* What you have to do *
Please write out all the data that follows exactly, without the pictures.

* Data provided *
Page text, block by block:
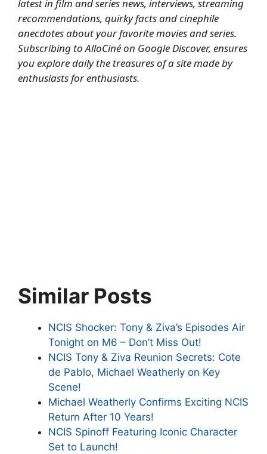
latest in film and series news, interviews, streaming
recommendations, quirky facts and cinephile
anecdotes about your favorite movies and series.
Subscribing to AlloCiné on Google Discover, ensures
you explore daily the treasures of a site made by
enthusiasts for enthusiasts.
Similar Posts
NCIS Shocker: Tony & Ziva’s Episodes Air
Tonight on M6 – Don’t Miss Out!
NCIS Tony & Ziva Reunion Secrets: Cote
de Pablo, Michael Weatherly on Key
Scene!
Michael Weatherly Confirms Exciting NCIS
Return After 10 Years!
NCIS Spinoff Featuring Iconic Character
Set to Launch!

* Written solution *
Page text, block by block:
latest in film and series news, interviews, streaming
recommendations, quirky facts and cinephile
anecdotes about your favorite movies and series.
Subscribing to AlloCiné on Google Discover, ensures
you explore daily the treasures of a site made by
enthusiasts for enthusiasts.
Similar Posts
NCIS Shocker: Tony & Ziva’s Episodes Air
Tonight on M6 – Don’t Miss Out!
NCIS Tony & Ziva Reunion Secrets: Cote
de Pablo, Michael Weatherly on Key
Scene!
Michael Weatherly Confirms Exciting NCIS
Return After 10 Years!
NCIS Spinoff Featuring Iconic Character
Set to Launch!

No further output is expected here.